What you will do
Give the number of lines in the entries below that contain "diffuser". Write nothing besides it.

Records for this task
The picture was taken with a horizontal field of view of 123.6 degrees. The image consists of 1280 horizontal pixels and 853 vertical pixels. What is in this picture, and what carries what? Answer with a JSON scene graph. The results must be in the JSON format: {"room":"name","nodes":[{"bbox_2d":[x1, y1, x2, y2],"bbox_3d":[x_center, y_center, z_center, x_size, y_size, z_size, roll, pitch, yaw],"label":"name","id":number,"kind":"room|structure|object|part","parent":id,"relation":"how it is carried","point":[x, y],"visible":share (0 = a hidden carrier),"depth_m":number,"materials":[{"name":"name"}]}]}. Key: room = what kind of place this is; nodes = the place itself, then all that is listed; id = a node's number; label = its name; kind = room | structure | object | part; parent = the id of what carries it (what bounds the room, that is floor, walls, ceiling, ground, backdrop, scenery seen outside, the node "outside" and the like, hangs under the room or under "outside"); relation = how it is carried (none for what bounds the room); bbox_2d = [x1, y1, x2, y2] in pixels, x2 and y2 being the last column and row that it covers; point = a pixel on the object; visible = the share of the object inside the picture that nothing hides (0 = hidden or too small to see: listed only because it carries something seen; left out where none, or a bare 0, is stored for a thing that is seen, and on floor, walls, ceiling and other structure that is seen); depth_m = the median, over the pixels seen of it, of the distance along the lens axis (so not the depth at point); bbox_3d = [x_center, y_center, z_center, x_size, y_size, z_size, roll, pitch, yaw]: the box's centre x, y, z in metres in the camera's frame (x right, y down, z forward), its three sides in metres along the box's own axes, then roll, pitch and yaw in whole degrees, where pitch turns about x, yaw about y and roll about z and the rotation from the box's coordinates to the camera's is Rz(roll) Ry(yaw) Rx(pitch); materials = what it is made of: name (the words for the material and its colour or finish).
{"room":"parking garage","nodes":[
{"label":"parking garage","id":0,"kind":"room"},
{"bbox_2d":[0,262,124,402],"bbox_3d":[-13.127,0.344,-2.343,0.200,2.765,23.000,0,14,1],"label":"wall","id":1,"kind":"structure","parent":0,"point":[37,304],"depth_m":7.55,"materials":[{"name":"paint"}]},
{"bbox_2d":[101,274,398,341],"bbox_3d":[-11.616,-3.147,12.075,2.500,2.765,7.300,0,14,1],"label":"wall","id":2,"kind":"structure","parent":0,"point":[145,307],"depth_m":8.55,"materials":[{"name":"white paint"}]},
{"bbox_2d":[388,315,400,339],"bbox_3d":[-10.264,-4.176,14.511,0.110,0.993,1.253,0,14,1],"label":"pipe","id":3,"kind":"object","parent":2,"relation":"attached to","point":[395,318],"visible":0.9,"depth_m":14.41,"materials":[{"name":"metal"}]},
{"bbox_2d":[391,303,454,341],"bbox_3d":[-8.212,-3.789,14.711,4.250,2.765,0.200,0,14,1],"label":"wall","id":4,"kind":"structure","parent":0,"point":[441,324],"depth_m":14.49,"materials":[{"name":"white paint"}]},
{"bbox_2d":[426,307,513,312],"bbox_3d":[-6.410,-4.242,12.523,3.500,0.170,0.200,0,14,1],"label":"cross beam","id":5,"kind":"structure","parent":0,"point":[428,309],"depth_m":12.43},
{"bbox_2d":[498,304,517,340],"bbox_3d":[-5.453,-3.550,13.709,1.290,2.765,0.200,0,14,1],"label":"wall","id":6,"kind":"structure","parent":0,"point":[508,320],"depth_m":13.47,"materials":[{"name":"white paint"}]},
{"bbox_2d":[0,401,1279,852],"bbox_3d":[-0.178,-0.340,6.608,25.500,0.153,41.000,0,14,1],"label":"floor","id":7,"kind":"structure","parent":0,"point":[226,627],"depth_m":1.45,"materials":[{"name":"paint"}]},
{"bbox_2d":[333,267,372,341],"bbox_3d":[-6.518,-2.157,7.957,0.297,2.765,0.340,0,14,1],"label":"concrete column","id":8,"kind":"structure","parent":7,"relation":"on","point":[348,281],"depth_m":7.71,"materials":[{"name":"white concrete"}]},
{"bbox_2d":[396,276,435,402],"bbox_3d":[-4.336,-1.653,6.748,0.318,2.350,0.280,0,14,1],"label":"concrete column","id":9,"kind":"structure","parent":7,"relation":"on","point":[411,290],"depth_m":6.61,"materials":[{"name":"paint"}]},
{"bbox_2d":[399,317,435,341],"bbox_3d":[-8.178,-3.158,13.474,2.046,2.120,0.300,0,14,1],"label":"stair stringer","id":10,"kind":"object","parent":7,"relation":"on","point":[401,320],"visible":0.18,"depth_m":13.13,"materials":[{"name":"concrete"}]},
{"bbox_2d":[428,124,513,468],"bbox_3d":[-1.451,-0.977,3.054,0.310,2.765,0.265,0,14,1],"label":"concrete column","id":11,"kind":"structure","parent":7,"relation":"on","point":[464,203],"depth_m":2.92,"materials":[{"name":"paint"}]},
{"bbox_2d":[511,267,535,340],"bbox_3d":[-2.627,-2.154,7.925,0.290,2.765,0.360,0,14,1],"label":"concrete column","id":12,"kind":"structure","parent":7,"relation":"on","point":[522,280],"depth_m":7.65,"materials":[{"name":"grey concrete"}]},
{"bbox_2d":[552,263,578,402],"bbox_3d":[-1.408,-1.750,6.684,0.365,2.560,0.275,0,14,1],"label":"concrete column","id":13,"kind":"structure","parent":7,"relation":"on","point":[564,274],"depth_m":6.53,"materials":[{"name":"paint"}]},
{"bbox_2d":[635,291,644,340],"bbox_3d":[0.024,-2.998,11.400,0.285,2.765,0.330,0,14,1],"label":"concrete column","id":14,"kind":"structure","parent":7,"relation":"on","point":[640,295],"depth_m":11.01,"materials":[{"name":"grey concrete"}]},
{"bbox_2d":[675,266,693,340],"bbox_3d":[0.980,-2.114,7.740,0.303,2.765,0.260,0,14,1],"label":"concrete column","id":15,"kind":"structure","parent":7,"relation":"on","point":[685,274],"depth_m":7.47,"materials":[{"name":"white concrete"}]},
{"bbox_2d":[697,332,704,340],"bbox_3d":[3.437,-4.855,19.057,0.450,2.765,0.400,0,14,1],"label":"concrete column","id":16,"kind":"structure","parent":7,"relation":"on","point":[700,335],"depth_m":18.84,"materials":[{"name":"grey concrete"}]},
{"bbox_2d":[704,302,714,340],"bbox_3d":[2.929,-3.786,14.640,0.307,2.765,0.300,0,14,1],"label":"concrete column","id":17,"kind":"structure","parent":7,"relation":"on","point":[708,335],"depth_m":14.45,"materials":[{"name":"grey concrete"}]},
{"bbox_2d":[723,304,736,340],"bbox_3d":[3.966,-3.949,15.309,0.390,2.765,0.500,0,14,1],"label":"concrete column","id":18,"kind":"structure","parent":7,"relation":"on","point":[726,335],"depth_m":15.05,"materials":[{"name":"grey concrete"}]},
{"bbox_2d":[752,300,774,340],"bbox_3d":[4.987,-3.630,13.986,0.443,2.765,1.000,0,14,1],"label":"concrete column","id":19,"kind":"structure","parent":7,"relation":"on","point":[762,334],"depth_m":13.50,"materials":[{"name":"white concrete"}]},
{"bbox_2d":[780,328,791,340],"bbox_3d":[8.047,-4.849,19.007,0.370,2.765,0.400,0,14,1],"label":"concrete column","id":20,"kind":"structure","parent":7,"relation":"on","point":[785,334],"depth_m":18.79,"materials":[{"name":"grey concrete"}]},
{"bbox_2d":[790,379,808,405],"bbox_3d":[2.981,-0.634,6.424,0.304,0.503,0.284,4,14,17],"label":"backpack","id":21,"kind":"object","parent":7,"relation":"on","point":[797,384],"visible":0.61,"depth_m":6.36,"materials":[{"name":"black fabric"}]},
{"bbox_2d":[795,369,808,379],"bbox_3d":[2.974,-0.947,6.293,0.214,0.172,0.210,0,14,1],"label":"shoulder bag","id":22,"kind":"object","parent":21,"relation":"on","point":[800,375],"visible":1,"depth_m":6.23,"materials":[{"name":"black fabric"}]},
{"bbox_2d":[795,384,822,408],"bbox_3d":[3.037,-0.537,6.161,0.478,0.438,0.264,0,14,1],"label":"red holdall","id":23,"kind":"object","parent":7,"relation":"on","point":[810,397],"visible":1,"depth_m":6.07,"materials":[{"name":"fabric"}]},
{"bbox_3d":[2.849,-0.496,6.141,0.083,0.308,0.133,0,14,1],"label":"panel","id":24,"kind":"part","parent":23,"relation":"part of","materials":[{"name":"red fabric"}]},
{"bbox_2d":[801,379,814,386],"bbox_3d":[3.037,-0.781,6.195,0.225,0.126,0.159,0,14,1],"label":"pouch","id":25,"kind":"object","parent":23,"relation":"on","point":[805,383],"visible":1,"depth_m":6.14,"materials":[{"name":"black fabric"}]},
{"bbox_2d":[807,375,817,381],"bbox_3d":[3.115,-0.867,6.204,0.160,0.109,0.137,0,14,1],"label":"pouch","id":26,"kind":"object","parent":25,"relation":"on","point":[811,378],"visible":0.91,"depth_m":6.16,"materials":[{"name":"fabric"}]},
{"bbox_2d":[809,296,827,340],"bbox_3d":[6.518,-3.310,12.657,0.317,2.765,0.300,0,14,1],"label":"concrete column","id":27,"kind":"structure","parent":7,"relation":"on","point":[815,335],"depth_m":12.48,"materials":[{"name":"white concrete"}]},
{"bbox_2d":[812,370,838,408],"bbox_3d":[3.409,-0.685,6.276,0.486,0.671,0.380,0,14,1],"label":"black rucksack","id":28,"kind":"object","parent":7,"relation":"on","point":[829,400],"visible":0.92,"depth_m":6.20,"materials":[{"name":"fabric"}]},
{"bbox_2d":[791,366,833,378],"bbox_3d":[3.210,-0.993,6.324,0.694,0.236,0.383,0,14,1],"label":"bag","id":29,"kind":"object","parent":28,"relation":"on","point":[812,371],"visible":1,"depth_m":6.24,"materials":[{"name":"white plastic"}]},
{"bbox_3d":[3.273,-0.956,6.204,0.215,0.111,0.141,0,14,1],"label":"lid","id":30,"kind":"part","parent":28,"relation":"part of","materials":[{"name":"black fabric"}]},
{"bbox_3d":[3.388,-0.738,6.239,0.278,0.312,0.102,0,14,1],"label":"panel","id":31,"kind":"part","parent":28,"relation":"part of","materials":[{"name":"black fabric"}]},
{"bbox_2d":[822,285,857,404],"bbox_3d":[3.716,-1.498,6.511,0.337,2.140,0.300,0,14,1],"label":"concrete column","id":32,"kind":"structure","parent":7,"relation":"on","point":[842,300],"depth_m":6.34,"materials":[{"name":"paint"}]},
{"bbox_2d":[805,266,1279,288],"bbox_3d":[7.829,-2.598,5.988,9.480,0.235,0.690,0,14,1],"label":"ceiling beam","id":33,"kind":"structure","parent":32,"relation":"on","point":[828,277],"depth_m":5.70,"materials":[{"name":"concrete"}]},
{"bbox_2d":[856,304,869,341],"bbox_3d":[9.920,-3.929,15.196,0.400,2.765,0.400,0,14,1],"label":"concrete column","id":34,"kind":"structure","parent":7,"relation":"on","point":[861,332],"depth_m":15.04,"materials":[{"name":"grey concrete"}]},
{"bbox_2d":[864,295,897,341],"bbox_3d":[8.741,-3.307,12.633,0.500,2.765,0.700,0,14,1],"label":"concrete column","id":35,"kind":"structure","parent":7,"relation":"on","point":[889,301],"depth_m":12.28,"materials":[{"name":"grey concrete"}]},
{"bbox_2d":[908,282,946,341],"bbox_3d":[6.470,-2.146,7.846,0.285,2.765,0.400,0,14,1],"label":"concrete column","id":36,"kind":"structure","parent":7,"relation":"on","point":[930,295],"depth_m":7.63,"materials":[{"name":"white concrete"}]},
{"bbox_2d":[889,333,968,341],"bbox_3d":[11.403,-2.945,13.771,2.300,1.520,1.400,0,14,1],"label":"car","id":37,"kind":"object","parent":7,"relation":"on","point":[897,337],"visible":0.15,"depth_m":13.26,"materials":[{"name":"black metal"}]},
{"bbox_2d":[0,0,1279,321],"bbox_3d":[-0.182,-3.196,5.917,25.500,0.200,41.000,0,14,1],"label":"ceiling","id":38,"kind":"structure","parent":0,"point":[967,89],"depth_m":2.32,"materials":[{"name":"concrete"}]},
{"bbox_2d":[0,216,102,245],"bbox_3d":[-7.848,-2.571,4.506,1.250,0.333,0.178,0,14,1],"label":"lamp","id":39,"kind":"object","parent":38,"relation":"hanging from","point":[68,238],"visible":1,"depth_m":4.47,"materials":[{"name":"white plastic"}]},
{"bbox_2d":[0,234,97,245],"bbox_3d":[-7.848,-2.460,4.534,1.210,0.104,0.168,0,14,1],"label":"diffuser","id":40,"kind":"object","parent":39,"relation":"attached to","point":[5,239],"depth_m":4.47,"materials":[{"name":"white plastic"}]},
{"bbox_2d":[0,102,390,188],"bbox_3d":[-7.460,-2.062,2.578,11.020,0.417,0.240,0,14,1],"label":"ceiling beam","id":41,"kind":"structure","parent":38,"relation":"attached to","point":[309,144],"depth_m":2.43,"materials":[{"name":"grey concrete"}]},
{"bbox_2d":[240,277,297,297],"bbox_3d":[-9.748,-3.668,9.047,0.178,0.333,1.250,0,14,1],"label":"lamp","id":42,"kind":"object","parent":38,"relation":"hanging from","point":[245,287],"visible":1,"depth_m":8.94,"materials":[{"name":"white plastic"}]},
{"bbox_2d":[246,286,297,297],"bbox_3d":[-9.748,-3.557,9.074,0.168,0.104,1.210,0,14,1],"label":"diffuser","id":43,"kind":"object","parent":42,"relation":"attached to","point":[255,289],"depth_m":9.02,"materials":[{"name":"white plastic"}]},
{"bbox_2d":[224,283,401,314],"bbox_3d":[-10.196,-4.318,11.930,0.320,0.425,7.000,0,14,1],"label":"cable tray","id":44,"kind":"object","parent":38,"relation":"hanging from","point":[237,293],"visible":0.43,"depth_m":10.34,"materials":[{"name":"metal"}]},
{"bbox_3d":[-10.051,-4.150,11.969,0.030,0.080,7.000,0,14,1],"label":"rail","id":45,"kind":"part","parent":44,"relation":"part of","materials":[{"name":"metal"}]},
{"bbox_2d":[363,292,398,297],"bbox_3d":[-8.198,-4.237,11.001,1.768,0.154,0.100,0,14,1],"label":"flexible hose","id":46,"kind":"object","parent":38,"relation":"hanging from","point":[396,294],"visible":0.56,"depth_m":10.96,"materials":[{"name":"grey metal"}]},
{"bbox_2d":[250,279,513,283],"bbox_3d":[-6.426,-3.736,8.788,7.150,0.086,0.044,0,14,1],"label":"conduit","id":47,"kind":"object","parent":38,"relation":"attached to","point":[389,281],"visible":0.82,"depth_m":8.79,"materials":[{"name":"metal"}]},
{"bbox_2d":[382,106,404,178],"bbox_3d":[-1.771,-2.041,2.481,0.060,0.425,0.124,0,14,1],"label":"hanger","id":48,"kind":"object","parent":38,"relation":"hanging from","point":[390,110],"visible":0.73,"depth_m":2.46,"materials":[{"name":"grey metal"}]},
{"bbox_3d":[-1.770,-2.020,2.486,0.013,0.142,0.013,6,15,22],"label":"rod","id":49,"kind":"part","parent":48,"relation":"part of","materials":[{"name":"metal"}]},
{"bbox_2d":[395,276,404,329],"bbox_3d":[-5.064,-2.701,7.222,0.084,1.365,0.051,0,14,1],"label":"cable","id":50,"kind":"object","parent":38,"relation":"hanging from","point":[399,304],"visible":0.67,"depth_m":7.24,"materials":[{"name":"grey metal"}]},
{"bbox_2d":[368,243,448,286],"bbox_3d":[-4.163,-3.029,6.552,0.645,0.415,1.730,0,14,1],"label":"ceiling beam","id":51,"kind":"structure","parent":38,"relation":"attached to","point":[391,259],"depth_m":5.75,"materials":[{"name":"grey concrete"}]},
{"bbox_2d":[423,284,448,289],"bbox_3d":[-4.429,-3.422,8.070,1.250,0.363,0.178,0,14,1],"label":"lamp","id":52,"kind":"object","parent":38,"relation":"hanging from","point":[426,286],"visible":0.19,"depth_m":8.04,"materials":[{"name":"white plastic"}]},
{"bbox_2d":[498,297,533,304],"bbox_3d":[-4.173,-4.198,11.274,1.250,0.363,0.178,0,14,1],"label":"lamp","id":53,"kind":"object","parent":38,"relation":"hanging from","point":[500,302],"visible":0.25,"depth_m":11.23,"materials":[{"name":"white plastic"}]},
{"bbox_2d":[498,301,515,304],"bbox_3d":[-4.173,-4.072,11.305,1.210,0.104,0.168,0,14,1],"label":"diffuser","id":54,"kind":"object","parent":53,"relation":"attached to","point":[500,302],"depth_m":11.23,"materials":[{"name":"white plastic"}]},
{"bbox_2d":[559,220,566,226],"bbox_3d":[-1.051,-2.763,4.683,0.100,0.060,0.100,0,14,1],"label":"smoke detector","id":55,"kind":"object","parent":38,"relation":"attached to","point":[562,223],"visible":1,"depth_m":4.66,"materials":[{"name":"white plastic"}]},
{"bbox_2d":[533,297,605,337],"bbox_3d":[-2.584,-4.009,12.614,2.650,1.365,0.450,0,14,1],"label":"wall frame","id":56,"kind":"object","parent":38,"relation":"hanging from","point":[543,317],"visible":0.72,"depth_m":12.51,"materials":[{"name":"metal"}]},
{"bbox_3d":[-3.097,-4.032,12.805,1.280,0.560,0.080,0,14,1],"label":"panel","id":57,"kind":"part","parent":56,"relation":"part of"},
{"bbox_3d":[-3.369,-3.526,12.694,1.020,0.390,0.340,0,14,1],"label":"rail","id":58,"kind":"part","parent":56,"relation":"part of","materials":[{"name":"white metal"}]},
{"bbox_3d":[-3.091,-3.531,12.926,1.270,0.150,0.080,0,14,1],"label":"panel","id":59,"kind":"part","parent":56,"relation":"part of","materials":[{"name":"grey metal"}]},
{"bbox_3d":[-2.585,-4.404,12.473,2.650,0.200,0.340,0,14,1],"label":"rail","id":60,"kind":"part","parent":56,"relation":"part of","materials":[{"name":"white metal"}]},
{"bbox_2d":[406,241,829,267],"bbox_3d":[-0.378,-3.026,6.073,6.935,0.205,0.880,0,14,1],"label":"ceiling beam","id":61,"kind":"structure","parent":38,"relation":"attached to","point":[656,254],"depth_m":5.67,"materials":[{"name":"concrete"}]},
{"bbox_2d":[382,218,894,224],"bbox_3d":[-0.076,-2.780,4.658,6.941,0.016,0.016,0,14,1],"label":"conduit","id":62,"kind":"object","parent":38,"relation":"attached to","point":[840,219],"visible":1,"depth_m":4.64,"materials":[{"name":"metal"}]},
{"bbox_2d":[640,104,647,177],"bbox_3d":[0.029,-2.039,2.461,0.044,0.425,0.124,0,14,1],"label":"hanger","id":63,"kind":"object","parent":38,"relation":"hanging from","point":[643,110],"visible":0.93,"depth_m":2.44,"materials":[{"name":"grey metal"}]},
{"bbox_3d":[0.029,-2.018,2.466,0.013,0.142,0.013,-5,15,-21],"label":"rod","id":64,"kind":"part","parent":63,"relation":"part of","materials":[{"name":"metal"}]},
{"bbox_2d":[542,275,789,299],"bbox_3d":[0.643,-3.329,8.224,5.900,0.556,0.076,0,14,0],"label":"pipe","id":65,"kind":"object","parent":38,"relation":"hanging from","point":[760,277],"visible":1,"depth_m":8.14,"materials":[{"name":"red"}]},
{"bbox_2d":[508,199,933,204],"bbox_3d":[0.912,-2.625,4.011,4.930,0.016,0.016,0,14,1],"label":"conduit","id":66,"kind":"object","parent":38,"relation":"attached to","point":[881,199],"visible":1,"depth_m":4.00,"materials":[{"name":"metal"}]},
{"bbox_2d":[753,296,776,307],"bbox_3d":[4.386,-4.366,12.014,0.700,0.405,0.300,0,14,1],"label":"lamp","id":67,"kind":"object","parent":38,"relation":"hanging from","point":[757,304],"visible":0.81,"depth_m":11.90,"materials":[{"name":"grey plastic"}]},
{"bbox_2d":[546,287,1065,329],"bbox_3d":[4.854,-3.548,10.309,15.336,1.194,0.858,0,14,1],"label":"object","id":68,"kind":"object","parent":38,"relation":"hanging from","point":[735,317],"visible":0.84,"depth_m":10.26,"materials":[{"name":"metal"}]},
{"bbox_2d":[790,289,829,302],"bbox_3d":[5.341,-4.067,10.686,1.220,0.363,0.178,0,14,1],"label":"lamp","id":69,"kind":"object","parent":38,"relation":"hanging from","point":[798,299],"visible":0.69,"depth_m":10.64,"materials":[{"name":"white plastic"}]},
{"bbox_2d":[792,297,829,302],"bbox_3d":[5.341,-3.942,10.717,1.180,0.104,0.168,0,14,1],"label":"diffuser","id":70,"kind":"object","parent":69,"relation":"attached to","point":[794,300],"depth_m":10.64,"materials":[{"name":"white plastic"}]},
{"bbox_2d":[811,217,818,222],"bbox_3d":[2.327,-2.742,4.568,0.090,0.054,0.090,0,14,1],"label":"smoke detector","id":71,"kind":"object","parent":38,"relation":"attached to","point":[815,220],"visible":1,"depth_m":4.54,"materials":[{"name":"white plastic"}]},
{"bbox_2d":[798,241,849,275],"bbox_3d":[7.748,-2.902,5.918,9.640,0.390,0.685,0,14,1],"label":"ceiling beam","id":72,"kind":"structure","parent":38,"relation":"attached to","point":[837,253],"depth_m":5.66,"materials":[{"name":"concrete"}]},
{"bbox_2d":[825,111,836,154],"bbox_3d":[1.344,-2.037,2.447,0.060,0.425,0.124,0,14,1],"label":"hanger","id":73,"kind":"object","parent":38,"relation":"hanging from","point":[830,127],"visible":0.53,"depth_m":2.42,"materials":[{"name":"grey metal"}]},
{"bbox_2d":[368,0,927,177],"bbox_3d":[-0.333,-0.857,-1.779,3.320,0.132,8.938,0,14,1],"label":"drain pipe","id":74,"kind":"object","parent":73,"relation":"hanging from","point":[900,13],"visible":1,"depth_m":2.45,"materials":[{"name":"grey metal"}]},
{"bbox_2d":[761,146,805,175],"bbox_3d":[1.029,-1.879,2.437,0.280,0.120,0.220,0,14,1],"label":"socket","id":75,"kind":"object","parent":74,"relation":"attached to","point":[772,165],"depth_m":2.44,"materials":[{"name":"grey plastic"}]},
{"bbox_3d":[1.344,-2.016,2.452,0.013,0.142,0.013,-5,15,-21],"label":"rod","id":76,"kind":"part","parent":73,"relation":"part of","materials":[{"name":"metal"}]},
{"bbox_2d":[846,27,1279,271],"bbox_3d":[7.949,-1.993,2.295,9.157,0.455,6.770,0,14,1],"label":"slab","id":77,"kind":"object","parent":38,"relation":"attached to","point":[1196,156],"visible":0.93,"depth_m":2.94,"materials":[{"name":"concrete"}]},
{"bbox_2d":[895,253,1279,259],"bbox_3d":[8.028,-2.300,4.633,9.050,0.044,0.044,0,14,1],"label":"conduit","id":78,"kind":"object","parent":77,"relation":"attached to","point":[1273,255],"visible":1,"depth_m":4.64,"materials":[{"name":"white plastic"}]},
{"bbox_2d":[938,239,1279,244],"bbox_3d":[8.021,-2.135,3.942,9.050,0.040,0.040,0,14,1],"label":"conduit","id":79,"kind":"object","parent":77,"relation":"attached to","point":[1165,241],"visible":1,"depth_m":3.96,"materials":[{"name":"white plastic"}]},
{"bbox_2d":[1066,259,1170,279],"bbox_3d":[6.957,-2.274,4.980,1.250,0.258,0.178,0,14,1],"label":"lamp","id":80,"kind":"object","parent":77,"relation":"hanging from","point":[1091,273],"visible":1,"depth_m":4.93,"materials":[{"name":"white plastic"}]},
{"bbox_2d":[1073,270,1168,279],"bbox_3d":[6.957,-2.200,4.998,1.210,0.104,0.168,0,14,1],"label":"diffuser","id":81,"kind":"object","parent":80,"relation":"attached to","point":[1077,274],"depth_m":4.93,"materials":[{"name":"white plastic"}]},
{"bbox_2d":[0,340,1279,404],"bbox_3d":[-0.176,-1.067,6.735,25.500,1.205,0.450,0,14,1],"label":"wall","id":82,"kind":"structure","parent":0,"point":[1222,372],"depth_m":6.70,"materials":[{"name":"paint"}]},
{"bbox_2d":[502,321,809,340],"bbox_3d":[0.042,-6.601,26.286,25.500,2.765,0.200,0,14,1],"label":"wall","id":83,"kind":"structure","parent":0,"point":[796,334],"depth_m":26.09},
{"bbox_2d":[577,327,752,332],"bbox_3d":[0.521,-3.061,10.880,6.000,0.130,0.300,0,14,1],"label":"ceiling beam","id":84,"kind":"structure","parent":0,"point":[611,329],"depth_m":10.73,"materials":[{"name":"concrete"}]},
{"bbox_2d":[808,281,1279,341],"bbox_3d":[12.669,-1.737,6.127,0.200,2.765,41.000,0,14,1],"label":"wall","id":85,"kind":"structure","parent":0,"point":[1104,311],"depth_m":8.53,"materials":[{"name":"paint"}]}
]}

Task output
5